I mean, iPhones have had powerful processors and graphics chips for ages, but
that doesn't mean every app is full of 3D nonsense for the sake of it. The
basic animations, though making use of 3D concepts, are still effectively 2D
and rather basic; they get out of the way of the content.

The demos in the article don't seem to be about the UI getting out of the way,
but rather drawing more attention to itself than the content.

------
skilled
Isn't it crazy that the majority of startup/product websites now have
background curves and skew(); lines. I wonder how this is going to be either;

a) transformed into a new creative format

b) maintained for longevity

\--

The mobile stuff looks nice but does make you wonder whether brands can keep
up with _extreme_ design as a concrete brand image.

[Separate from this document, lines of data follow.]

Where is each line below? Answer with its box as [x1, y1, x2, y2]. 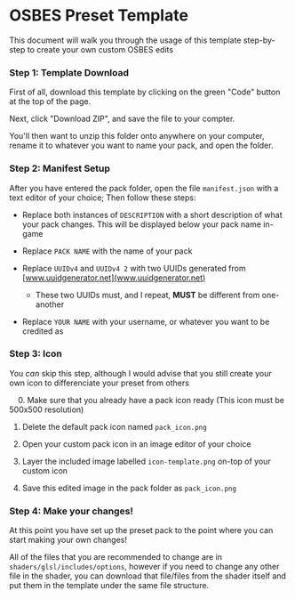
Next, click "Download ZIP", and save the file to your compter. [9, 113, 235, 125]
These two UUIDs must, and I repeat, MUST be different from [35, 289, 260, 300]
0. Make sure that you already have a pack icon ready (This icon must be [17, 394, 284, 405]
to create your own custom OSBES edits [27, 44, 174, 54]
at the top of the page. [9, 96, 92, 107]
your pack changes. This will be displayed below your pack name [21, 219, 262, 230]
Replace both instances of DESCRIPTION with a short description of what [21, 209, 283, 220]
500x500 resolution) [9, 404, 84, 415]
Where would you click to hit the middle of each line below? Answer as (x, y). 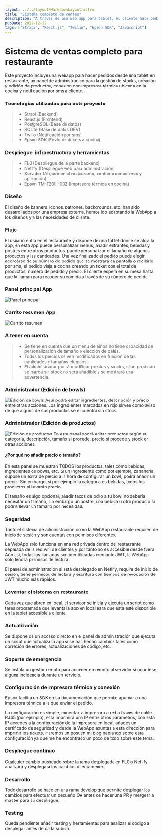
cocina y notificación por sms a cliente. (44, 91)
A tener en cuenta (27, 335)
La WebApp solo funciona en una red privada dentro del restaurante (73, 544)
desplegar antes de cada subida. (38, 829)
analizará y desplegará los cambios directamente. (55, 766)
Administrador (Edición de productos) (50, 423)
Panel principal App (29, 289)
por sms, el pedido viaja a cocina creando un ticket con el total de (71, 266)
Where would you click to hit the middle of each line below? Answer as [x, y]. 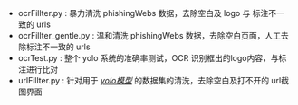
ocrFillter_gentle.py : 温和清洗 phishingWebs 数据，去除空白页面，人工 [149, 35]
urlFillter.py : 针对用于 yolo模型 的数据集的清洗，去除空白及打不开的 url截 [154, 80]
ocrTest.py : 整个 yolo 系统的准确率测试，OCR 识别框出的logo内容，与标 [152, 58]
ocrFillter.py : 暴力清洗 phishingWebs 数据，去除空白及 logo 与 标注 [143, 13]
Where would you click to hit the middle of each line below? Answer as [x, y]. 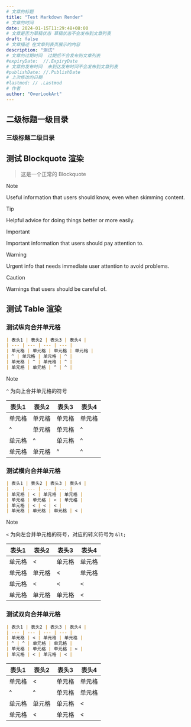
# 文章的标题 [20, 12]
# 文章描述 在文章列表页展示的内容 [43, 45]
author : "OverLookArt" [34, 94]
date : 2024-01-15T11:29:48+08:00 [47, 28]
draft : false [22, 39]
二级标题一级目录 [37, 120]
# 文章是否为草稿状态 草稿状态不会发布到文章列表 [59, 34]
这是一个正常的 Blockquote [53, 174]
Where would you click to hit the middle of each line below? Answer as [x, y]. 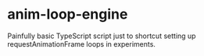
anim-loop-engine [68, 14]
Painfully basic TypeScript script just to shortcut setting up [102, 36]
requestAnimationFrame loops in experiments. [81, 44]
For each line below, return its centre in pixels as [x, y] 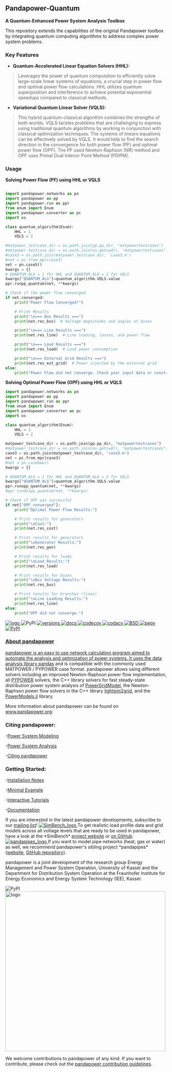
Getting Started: [26, 769]
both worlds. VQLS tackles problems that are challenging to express [89, 123]
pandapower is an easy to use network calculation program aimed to [78, 653]
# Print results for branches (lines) [56, 594]
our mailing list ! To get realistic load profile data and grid [84, 825]
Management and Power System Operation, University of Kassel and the [82, 868]
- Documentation [23, 810]
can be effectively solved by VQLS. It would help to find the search [88, 139]
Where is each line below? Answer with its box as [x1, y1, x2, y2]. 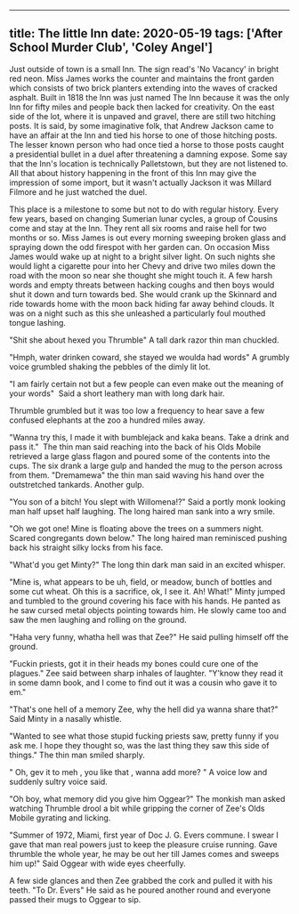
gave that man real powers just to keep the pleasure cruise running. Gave [9, 838, 278, 850]
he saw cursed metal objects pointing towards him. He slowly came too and [9, 604, 287, 615]
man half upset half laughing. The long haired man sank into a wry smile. [9, 506, 276, 516]
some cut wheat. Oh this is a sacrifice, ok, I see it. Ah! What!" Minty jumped [9, 586, 286, 596]
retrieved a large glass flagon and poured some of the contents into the [9, 450, 271, 461]
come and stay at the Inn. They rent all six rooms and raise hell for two [9, 222, 267, 233]
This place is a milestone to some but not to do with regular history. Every [9, 204, 279, 214]
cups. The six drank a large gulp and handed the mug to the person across [9, 460, 283, 471]
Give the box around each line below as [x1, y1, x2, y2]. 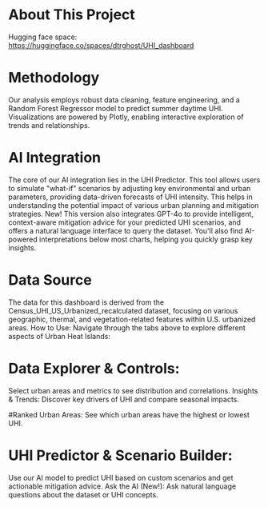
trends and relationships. [8, 120, 90, 130]
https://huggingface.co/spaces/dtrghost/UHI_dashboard [8, 40, 194, 50]
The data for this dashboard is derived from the [8, 297, 165, 307]
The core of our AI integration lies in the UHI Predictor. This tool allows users [8, 174, 261, 185]
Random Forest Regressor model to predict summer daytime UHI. [8, 103, 224, 113]
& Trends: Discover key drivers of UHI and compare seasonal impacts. [8, 394, 240, 404]
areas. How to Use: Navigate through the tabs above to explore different [8, 322, 246, 333]
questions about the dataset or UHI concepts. [8, 489, 158, 499]
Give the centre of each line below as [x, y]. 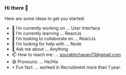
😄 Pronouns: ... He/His [35, 62]
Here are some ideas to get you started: [45, 19]
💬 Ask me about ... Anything [40, 49]
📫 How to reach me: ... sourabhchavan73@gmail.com [66, 55]
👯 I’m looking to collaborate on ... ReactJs [54, 38]
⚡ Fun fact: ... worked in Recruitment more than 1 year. [66, 67]
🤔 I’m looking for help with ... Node [47, 44]
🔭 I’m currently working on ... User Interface [56, 28]
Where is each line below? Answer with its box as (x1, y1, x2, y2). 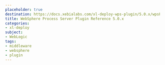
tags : (5, 39, 16, 44)
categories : (5, 21, 29, 26)
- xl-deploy (5, 25, 29, 30)
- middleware (5, 43, 32, 48)
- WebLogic (5, 35, 27, 40)
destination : (5, 12, 32, 17)
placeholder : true (5, 7, 43, 12)
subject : (5, 30, 23, 35)
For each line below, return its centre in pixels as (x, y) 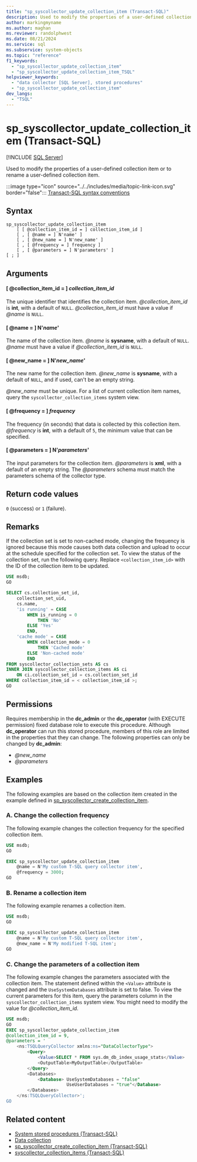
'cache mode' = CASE (42, 637)
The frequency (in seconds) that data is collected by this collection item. (93, 424)
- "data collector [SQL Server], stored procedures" (77, 83)
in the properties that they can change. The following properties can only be (98, 737)
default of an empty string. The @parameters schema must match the (91, 469)
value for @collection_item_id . (43, 1008)
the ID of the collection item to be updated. (58, 566)
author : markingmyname (34, 22)
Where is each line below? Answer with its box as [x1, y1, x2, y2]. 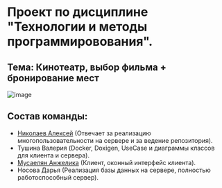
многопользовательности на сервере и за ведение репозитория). [17, 136, 213, 144]
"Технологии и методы [7, 19, 148, 35]
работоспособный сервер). [17, 173, 99, 181]
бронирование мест [7, 72, 99, 84]
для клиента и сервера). [17, 151, 90, 160]
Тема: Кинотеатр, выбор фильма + [7, 61, 166, 73]
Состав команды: [7, 110, 88, 122]
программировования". [7, 34, 153, 49]

Then again, I'm fond of
things minimal.

------
Jaruzel
What I want to see in UX design for 2019, is buttons that actually look like
buttons, and not buttons that are hidden as practically _anything_ on the page
:/

------
app4soft
Would be cool if someone could just create infographic with all 2019 UI and UX
Design Trends as single image.

------
neurotrace
Archived link:
[https://web.archive.org/web/20190109131648/https://shakuro.c...](https://web.archive.org/web/20190109131648/https://shakuro.com/blog/2019-ui-
and-ux-design-trends/)

------
amanzi
It's no good having good UI and UX if your WordPress site doesn't have a good
caching plugin installed...

------
zozbot123
tl;dr: the <blink> and <marquee> tags are back, now powered by 5MB of
JavaScript and WebGL per use.

------
nbpalomino
HN hug of death??